Input for this task:
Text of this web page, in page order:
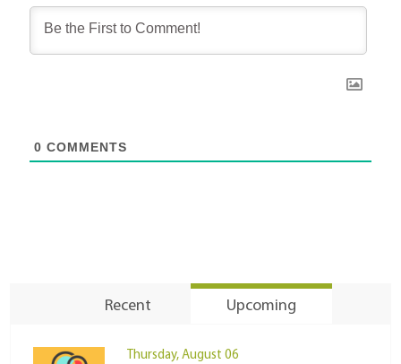
0 COMMENTS
Recent Upcoming
Thursday, August 06
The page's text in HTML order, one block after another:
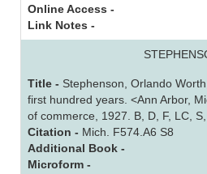
Online Access -
Link Notes -
Title - Stephenson, Orlando
first hundred years. <Ann Arbor,
of commerce, 1927. B, D, F, LC, S,
Citation - Mich. F574.A6 S8
Additional Book -
Microform -
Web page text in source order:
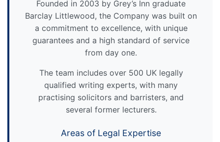
Founded in 2003 by Grey’s Inn graduate
Barclay Littlewood, the Company was built on
a commitment to excellence, with unique
guarantees and a high standard of service
from day one.
The team includes over 500 UK legally
qualified writing experts, with many
practising solicitors and barristers, and
several former lecturers.
Areas of Legal Expertise
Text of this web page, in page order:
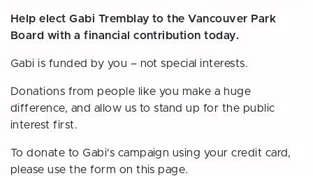
Help elect Gabi Tremblay to the Vancouver Park
Board with a financial contribution today.
Gabi is funded by you – not special interests.
Donations from people like you make a huge
difference, and allow us to stand up for the public
interest first.
To donate to Gabi's campaign using your credit card,
please use the form on this page.
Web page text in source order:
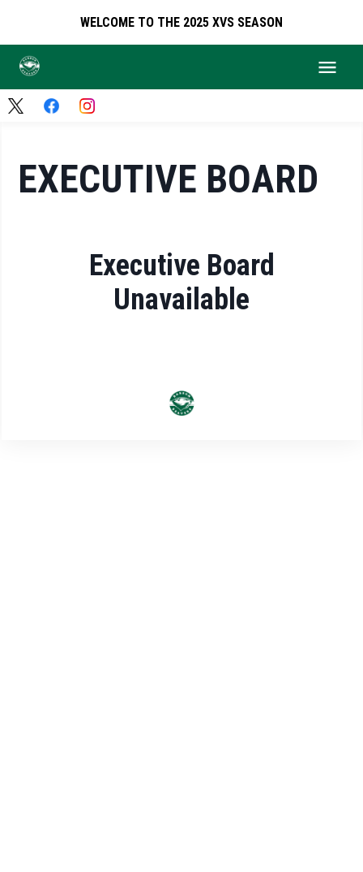
WELCOME TO THE 2025 XVS SEASON
EXECUTIVE BOARD
Executive Board
Unavailable
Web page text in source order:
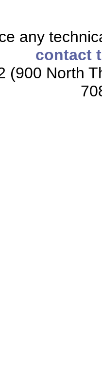
any
contact
(900 North
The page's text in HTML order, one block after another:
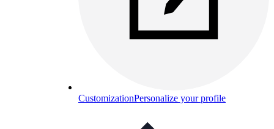
CustomizationPersonalize your profile
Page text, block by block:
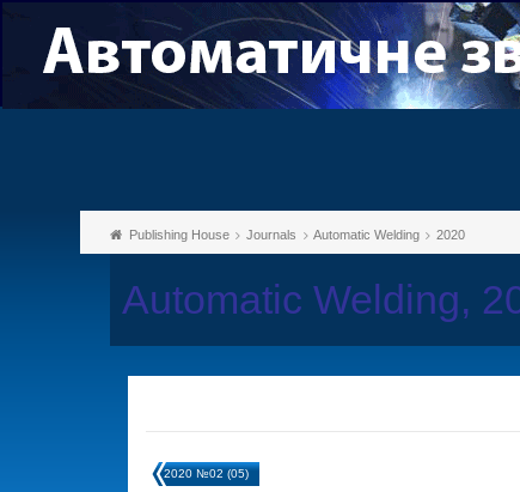
Publishing House Journals Automatic Welding 2020
Automatic Welding,
2020 №02 (05)
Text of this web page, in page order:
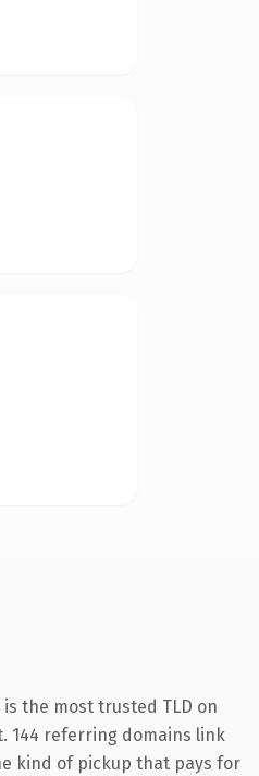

Aim of the task: The required output is each line above restated verbatim, with all images omitted.

Answer section:
Text of this web page, in page order:
0 COMMENTS
Recent Upcoming
Thursday, August 06
The page's text in HTML order, one block after another:
Online Access -
Link Notes -
Title - Stephenson, Orlando
first hundred years. <Ann Arbor,
of commerce, 1927. B, D, F, LC, S,
Citation - Mich. F574.A6 S8
Additional Book -
Microform -
Web page text in source order:
Founded in 2003 by Grey’s Inn graduate
Barclay Littlewood, the Company was built on
a commitment to excellence, with unique
guarantees and a high standard of service
from day one.
The team includes over 500 UK legally
qualified writing experts, with many
practising solicitors and barristers, and
several former lecturers.
Areas of Legal Expertise
Text of this web page, in page order:
Help elect Gabi Tremblay to the Vancouver Park
Board with a financial contribution today.
Gabi is funded by you – not special interests.
Donations from people like you make a huge
difference, and allow us to stand up for the public
interest first.
To donate to Gabi's campaign using your credit card,
please use the form on this page.
Web page text in source order:
WELCOME TO THE 2025 XVS SEASON
EXECUTIVE BOARD
Executive Board
Unavailable
Web page text in source order:
any
contact
(900 North
The page's text in HTML order, one block after another:
CustomizationPersonalize your profile
Page text, block by block:
Publishing House Journals Automatic Welding 2020
Automatic Welding,
2020 №02 (05)
Text of this web page, in page order:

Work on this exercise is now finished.